October 15, 2020 | By NATHANIEL HAMILTON

During the Supreme Court confirmation hearings for Judge Amy Coney Barrett, Senator Sheldon Whitehouse criticized Pacific Legal Foundation again in a critique of public interest law. We wrote on Senator Whitehouse’s repeated misunderstandings about PLF and the role of public interest law in our Summer issue of Sword&Scales


In politics, ambition is like water: You need some to survive, but too much and you’ll drown.

Watch any of U.S. Senator Sheldon Whitehouse’s speeches or interviews and you’ll see the ambition flowing out of him. He has a pointed, unrelenting anger at anyone who gets in his way, and he’s not afraid to throw the first stone, or the second, or the third.

As the junior senator from Rhode Island, Whitehouse throws most of his stones at two pet issues: climate change and the supposed evils of public interest law.

Whitehouse’s work on climate change has included the standard speeches, legislation sponsorships, and routine press releases lauding the senator’s latest efforts on the issue.

Whitehouse’s crusade against public interest law is stranger.

During Brett Kavanaugh’s 2018 Supreme Court confirmation hearing, Whitehouse asked the future justice if he’d heard of Pacific Legal Foundation, using PLF to paint a scary picture of public interest law firms manipulating the law to nefariously advocate for individual rights that Whitehouse deems offensive—namely property rights.

Whitehouse has also taken to the Senate floor to call PLF a “creepy front group,” pushed for new rules that would expose the names of every private donor to organizations submitting amicus briefs to the Supreme Court, and published op-eds warning the American public against the evil influences of public interest law firms that defend their clients’ rights free of charge.

It’s easy to understand why Whitehouse chose climate change as an issue: It’s a good topic to run on for a liberal, East Coast Democrat. But why the animus toward public interest law? Why would an environmentalist politician with a rising political profile decide to wage such a public war against nonprofit legal firms that provide free legal services in constitutional law and civil rights cases?

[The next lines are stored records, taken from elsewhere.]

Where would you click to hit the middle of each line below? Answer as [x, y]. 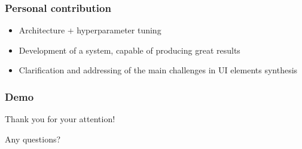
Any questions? [33, 139]
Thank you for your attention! [60, 119]
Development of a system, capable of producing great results [129, 50]
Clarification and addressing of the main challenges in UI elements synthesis [158, 70]
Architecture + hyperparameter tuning [90, 30]
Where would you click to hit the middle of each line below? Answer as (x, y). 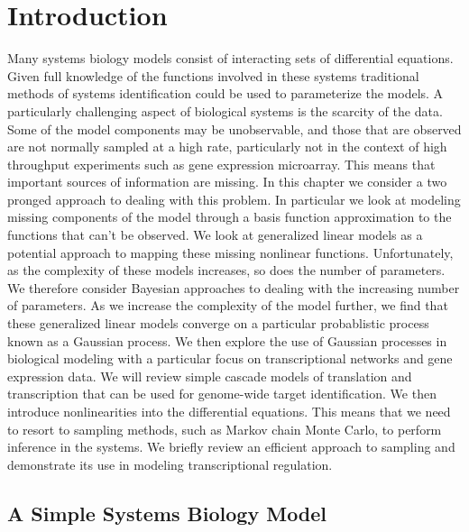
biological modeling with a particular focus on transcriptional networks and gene (230, 358)
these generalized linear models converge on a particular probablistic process (218, 323)
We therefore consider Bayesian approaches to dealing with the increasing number (234, 287)
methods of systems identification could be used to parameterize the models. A (225, 93)
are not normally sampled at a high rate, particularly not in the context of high (227, 147)
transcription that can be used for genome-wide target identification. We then (222, 394)
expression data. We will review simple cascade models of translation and (210, 376)
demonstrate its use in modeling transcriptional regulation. (170, 464)
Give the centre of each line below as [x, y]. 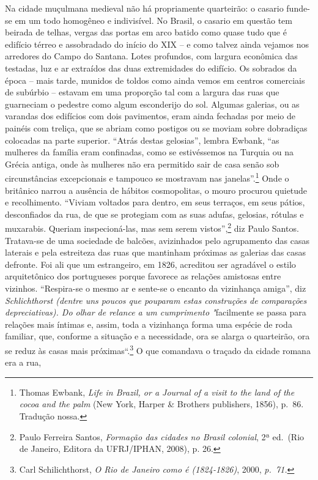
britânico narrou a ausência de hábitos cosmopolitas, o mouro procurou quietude [156, 190]
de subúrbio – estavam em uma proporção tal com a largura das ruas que [142, 92]
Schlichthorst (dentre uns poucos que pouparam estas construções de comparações [156, 300]
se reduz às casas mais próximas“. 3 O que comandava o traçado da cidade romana [158, 349]
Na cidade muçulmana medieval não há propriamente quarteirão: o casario [144, 8]
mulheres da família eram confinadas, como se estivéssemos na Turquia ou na [149, 152]
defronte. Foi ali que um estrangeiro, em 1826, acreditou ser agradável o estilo [150, 264]
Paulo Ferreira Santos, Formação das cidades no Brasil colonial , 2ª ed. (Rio [162, 436]
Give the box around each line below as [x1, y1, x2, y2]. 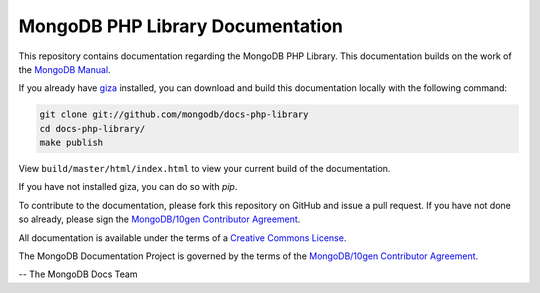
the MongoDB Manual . [18, 63, 111, 75]
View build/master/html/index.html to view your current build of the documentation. [18, 163, 391, 175]
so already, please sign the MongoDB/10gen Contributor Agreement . [18, 213, 301, 225]
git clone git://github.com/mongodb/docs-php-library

The answer might stem from the time when Whitehouse, as a rising politico, went head-to-head against one of those firms, Pacific Legal Foundation, at the Supreme Court—and lost. Big time.

That was almost 20 years ago. And it’s fair to say the senator from Rhode Island has held a grudge ever since.


In 2000, Sheldon Whitehouse was two years into his term as attorney general of Rhode Island and was setting up his political chess board for a run at the governor’s mansion. That meant looking for high-profile cases that get good media coverage. For example, he sued major paint manufacturers, saying they were responsible for lead poisonings, and he was one of the more vocal state attorneys general on health care reform.

Then in early 2000, Whitehouse was given a political gift in the form of the local property rights lawsuit Palazzolo v. Rhode Island. The case centered around Anthony Palazzolo, a tow truck business owner who bought land he intended to develop into residential homes. Citing environmental regulations passed years earlier, state officials refused to issue Palazzolo a construction permit. This significantly reduced the value of his land. The state then refused to compensate Palazzolo for the damage the rulings inflicted on his land’s value because the regulations were on the books before he owned the land. Palazzolo sued to be paid what he was owed but unfortunately lost in state courts. Faced with the decision to simply accept the reduced value to his property or fight back, Palazzolo asked PLF to take his case to the United States Supreme Court.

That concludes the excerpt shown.